Aqui, Sokúrov filma o poder em sua intimidade. Em vez do líder demoníaco, encontramos um homem hipocondríaco, infantil, arrogante e incapaz . Eva tenta conversar com ele, provocá-lo e arrancá-lo de seu universo, mas Hitler não consegue ouvi-la. Os diálogos circulam sem produzir conexão: cada personagem fala a partir de um mundo fechado, enquanto a guerra e o extermínio permanecem fora do campo visual.

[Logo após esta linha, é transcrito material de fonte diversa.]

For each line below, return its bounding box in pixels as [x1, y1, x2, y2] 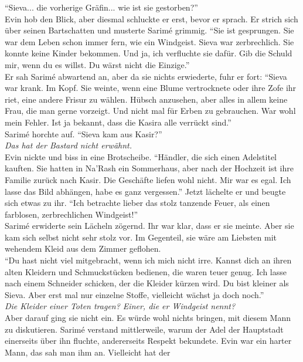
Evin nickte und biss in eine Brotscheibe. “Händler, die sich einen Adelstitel [5, 150, 277, 163]
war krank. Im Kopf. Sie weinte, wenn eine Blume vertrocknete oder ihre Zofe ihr [5, 82, 297, 94]
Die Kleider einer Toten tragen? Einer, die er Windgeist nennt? [5, 300, 236, 312]
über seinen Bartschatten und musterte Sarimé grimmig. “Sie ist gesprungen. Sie [5, 24, 294, 36]
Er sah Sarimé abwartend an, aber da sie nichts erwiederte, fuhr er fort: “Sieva [5, 70, 287, 82]
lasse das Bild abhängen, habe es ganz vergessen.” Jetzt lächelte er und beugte [5, 185, 286, 197]
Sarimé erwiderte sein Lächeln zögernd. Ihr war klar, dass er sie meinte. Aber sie [5, 219, 294, 232]
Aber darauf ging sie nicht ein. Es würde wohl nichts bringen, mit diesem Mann [5, 312, 291, 324]
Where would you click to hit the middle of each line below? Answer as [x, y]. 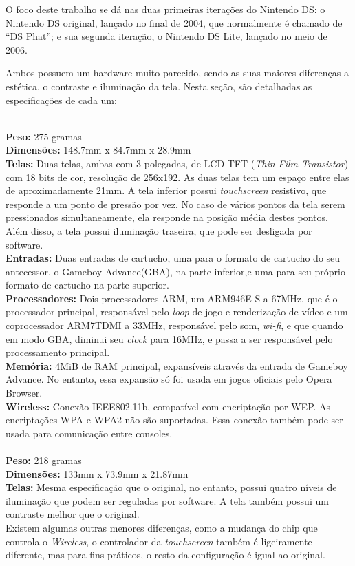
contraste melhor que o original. [73, 514]
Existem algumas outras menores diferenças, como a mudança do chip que [162, 527]
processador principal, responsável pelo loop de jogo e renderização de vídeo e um [177, 312]
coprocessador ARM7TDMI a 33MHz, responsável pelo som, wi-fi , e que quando [174, 325]
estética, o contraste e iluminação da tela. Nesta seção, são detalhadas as [159, 86]
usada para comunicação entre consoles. [89, 433]
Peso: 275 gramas [44, 136]
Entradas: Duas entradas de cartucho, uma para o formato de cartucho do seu [173, 258]
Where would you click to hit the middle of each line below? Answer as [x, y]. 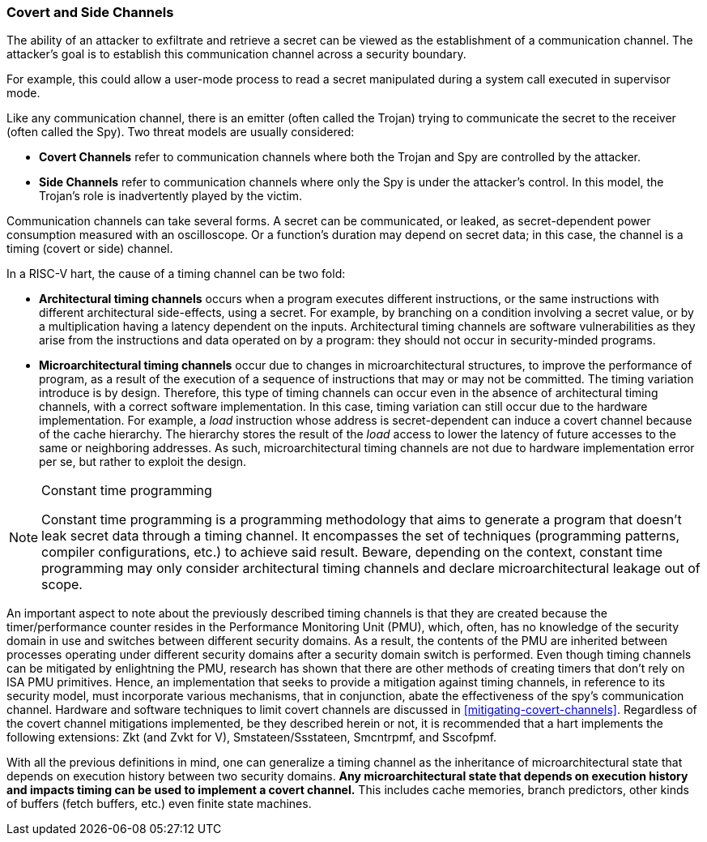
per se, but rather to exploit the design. [143, 462]
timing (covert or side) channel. [90, 249]
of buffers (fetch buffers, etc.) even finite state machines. [159, 804]
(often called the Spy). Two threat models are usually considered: [181, 132]
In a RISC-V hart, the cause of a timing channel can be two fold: [176, 274]
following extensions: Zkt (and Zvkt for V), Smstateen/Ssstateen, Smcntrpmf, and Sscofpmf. [252, 737]
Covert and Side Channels [90, 12]
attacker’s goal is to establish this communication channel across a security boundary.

Moloch é uma figura presente na Bíblia hebraica, associada a uma divindade cananeia que exigia o sacrifício de crianças. No filme, Hitler é simultaneamente o Moloch e seu sacerdote: um homem pessoalmente medíocre que ocupa o centro de uma máquina política sustentada pelo sacrifício de milhões. O horror não aparece em cenas de batalha ou de campos de concentração. Enquanto os personagens passam um fim de semana entre refeições e caminhadas, povos inteiros são oferecidos ao mecanismo de destruição que eles administram.
Sokúrov pertence a uma vertente do cinema russo mais próxima de Andrei Tarkóvski do que da tradição revolucionária da montagem desenvolvida por Eisenstein, Vertov e outros cineastas da vanguarda soviética. Seu cinema não organiza o mundo pelo choque entre planos, pela exposição das relações sociais ou pela ação coletiva. Ele prefere o tempo dilatado, a imagem pictórica, a atmosfera espiritual, a memória, o sonho e a contemplação de personagens isolados. A história aparece como fantasma, herança, mais do que processo produzido pelo conflito entre forças sociais.
Essa opção produz imagens de beleza e intensidade, mas limitadas. Ao transformar a história em atmosfera e o poder em problema moral ou espiritual, Sokúrov frequentemente desloca para o interior do indivíduo contradições cuja origem é material e coletiva. Ainda assim, seus filmes preservam algo que resiste : os uniformes, os palácios, os museus e os espaços de poder recordam continuamente que seus personagens não existem fora da história.